◆ Your objective
Read the data that follows. Then repeat it exactly.

◆ Items from a dataset
....
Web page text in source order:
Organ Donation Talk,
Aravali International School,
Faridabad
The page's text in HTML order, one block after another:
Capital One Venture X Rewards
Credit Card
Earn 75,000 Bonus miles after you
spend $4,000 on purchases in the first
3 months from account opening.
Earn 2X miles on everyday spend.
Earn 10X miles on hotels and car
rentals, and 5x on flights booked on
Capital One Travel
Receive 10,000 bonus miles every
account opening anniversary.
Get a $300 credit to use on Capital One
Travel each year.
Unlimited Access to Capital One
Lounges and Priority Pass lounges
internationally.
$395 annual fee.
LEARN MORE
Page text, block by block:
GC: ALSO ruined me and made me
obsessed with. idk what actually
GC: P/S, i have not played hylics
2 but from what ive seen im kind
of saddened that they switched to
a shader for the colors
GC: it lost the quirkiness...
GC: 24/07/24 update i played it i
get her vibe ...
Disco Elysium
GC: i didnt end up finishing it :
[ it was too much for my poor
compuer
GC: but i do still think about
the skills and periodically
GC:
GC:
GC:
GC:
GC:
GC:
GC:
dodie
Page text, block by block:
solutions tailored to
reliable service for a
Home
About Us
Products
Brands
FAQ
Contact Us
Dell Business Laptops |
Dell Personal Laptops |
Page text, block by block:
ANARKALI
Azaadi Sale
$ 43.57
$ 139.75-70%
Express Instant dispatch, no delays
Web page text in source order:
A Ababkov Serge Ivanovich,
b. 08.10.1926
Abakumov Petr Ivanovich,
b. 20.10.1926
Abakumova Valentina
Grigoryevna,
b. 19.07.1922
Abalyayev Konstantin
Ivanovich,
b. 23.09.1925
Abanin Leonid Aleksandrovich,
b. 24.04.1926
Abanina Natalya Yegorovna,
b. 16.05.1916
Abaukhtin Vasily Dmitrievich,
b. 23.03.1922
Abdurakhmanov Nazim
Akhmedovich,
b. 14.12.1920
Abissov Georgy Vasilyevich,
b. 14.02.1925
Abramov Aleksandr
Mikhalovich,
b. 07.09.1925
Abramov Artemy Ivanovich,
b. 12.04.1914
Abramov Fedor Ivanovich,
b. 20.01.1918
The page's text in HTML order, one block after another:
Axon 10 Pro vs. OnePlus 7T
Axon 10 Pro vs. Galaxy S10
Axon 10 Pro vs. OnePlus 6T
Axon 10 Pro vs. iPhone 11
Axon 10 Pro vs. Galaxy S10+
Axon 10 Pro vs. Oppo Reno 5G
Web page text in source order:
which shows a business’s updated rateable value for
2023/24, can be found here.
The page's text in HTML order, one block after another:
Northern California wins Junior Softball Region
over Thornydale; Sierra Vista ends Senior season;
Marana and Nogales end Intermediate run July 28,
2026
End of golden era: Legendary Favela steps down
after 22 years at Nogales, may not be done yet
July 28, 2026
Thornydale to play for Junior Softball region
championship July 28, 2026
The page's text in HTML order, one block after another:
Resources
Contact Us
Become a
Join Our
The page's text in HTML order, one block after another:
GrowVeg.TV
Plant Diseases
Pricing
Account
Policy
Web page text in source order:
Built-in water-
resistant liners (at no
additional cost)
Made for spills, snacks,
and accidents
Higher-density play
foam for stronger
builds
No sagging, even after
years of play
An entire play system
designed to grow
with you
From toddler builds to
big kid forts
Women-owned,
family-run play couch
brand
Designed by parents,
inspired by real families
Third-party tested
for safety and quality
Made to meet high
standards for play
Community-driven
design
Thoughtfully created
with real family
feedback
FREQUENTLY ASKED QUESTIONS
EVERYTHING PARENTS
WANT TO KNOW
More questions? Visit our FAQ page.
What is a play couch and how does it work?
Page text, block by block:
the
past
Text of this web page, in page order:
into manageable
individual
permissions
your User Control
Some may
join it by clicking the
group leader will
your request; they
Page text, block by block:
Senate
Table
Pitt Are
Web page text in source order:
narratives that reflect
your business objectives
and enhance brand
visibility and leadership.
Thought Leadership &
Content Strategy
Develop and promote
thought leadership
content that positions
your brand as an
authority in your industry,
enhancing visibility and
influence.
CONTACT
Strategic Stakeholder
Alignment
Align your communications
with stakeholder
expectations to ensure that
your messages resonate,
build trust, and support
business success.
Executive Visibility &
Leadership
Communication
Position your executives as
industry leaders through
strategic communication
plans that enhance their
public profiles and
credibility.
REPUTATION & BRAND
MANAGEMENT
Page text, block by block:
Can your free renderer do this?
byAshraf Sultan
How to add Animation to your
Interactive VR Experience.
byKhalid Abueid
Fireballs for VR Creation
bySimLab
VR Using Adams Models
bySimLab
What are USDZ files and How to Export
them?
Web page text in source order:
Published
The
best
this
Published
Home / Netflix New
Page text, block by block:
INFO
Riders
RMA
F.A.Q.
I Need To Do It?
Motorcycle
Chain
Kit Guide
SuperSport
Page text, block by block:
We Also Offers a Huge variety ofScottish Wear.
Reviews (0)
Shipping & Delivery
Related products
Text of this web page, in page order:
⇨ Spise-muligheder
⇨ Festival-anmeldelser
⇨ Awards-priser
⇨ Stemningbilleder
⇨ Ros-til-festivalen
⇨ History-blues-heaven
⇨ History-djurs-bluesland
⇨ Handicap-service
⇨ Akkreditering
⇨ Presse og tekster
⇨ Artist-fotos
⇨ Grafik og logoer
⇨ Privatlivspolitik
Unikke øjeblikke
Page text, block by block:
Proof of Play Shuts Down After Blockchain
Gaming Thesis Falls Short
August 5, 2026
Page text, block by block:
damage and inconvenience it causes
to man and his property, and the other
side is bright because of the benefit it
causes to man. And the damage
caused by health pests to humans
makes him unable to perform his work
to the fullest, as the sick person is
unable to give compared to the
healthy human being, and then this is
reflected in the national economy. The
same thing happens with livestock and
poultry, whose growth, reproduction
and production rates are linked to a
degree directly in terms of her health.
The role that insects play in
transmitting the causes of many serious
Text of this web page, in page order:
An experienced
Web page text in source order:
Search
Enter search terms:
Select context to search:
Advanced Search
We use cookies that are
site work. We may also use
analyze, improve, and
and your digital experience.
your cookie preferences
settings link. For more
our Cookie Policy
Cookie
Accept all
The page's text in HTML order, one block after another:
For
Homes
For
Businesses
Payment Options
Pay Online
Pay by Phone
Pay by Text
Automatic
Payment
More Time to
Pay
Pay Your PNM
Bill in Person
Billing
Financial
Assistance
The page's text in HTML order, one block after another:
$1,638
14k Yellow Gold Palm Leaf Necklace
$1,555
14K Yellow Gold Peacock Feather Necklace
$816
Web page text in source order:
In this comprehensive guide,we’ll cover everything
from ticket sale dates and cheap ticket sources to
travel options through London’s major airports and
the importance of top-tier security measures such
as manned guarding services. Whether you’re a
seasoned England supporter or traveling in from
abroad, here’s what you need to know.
....
◆ Answer space
Web page text in source order:
Organ Donation Talk,
Aravali International School,
Faridabad
The page's text in HTML order, one block after another:
Capital One Venture X Rewards
Credit Card
Earn 75,000 Bonus miles after you
spend $4,000 on purchases in the first
3 months from account opening.
Earn 2X miles on everyday spend.
Earn 10X miles on hotels and car
rentals, and 5x on flights booked on
Capital One Travel
Receive 10,000 bonus miles every
account opening anniversary.
Get a $300 credit to use on Capital One
Travel each year.
Unlimited Access to Capital One
Lounges and Priority Pass lounges
internationally.
$395 annual fee.
LEARN MORE
Page text, block by block:
GC: ALSO ruined me and made me
obsessed with. idk what actually
GC: P/S, i have not played hylics
2 but from what ive seen im kind
of saddened that they switched to
a shader for the colors
GC: it lost the quirkiness...
GC: 24/07/24 update i played it i
get her vibe ...
Disco Elysium
GC: i didnt end up finishing it :
[ it was too much for my poor
compuer
GC: but i do still think about
the skills and periodically
GC:
GC:
GC:
GC:
GC:
GC:
GC:
dodie
Page text, block by block:
solutions tailored to
reliable service for a
Home
About Us
Products
Brands
FAQ
Contact Us
Dell Business Laptops |
Dell Personal Laptops |
Page text, block by block:
ANARKALI
Azaadi Sale
$ 43.57
$ 139.75-70%
Express Instant dispatch, no delays
Web page text in source order:
A Ababkov Serge Ivanovich,
b. 08.10.1926
Abakumov Petr Ivanovich,
b. 20.10.1926
Abakumova Valentina
Grigoryevna,
b. 19.07.1922
Abalyayev Konstantin
Ivanovich,
b. 23.09.1925
Abanin Leonid Aleksandrovich,
b. 24.04.1926
Abanina Natalya Yegorovna,
b. 16.05.1916
Abaukhtin Vasily Dmitrievich,
b. 23.03.1922
Abdurakhmanov Nazim
Akhmedovich,
b. 14.12.1920
Abissov Georgy Vasilyevich,
b. 14.02.1925
Abramov Aleksandr
Mikhalovich,
b. 07.09.1925
Abramov Artemy Ivanovich,
b. 12.04.1914
Abramov Fedor Ivanovich,
b. 20.01.1918
The page's text in HTML order, one block after another:
Axon 10 Pro vs. OnePlus 7T
Axon 10 Pro vs. Galaxy S10
Axon 10 Pro vs. OnePlus 6T
Axon 10 Pro vs. iPhone 11
Axon 10 Pro vs. Galaxy S10+
Axon 10 Pro vs. Oppo Reno 5G
Web page text in source order:
which shows a business’s updated rateable value for
2023/24, can be found here.
The page's text in HTML order, one block after another:
Northern California wins Junior Softball Region
over Thornydale; Sierra Vista ends Senior season;
Marana and Nogales end Intermediate run July 28,
2026
End of golden era: Legendary Favela steps down
after 22 years at Nogales, may not be done yet
July 28, 2026
Thornydale to play for Junior Softball region
championship July 28, 2026
The page's text in HTML order, one block after another:
Resources
Contact Us
Become a
Join Our
The page's text in HTML order, one block after another:
GrowVeg.TV
Plant Diseases
Pricing
Account
Policy
Web page text in source order:
Built-in water-
resistant liners (at no
additional cost)
Made for spills, snacks,
and accidents
Higher-density play
foam for stronger
builds
No sagging, even after
years of play
An entire play system
designed to grow
with you
From toddler builds to
big kid forts
Women-owned,
family-run play couch
brand
Designed by parents,
inspired by real families
Third-party tested
for safety and quality
Made to meet high
standards for play
Community-driven
design
Thoughtfully created
with real family
feedback
FREQUENTLY ASKED QUESTIONS
EVERYTHING PARENTS
WANT TO KNOW
More questions? Visit our FAQ page.
What is a play couch and how does it work?
Page text, block by block:
the
past
Text of this web page, in page order:
into manageable
individual
permissions
your User Control
Some may
join it by clicking the
group leader will
your request; they
Page text, block by block:
Senate
Table
Pitt Are
Web page text in source order:
narratives that reflect
your business objectives
and enhance brand
visibility and leadership.
Thought Leadership &
Content Strategy
Develop and promote
thought leadership
content that positions
your brand as an
authority in your industry,
enhancing visibility and
influence.
CONTACT
Strategic Stakeholder
Alignment
Align your communications
with stakeholder
expectations to ensure that
your messages resonate,
build trust, and support
business success.
Executive Visibility &
Leadership
Communication
Position your executives as
industry leaders through
strategic communication
plans that enhance their
public profiles and
credibility.
REPUTATION & BRAND
MANAGEMENT
Page text, block by block:
Can your free renderer do this?
byAshraf Sultan
How to add Animation to your
Interactive VR Experience.
byKhalid Abueid
Fireballs for VR Creation
bySimLab
VR Using Adams Models
bySimLab
What are USDZ files and How to Export
them?
Web page text in source order:
Published
The
best
this
Published
Home / Netflix New
Page text, block by block:
INFO
Riders
RMA
F.A.Q.
I Need To Do It?
Motorcycle
Chain
Kit Guide
SuperSport
Page text, block by block:
We Also Offers a Huge variety ofScottish Wear.
Reviews (0)
Shipping & Delivery
Related products
Text of this web page, in page order:
⇨ Spise-muligheder
⇨ Festival-anmeldelser
⇨ Awards-priser
⇨ Stemningbilleder
⇨ Ros-til-festivalen
⇨ History-blues-heaven
⇨ History-djurs-bluesland
⇨ Handicap-service
⇨ Akkreditering
⇨ Presse og tekster
⇨ Artist-fotos
⇨ Grafik og logoer
⇨ Privatlivspolitik
Unikke øjeblikke
Page text, block by block:
Proof of Play Shuts Down After Blockchain
Gaming Thesis Falls Short
August 5, 2026
Page text, block by block:
damage and inconvenience it causes
to man and his property, and the other
side is bright because of the benefit it
causes to man. And the damage
caused by health pests to humans
makes him unable to perform his work
to the fullest, as the sick person is
unable to give compared to the
healthy human being, and then this is
reflected in the national economy. The
same thing happens with livestock and
poultry, whose growth, reproduction
and production rates are linked to a
degree directly in terms of her health.
The role that insects play in
transmitting the causes of many serious
Text of this web page, in page order:
An experienced
Web page text in source order:
Search
Enter search terms:
Select context to search:
Advanced Search
We use cookies that are
site work. We may also use
analyze, improve, and
and your digital experience.
your cookie preferences
settings link. For more
our Cookie Policy
Cookie
Accept all
The page's text in HTML order, one block after another:
For
Homes
For
Businesses
Payment Options
Pay Online
Pay by Phone
Pay by Text
Automatic
Payment
More Time to
Pay
Pay Your PNM
Bill in Person
Billing
Financial
Assistance
The page's text in HTML order, one block after another:
$1,638
14k Yellow Gold Palm Leaf Necklace
$1,555
14K Yellow Gold Peacock Feather Necklace
$816
Web page text in source order:
In this comprehensive guide,we’ll cover everything
from ticket sale dates and cheap ticket sources to
travel options through London’s major airports and
the importance of top-tier security measures such
as manned guarding services. Whether you’re a
seasoned England supporter or traveling in from
abroad, here’s what you need to know.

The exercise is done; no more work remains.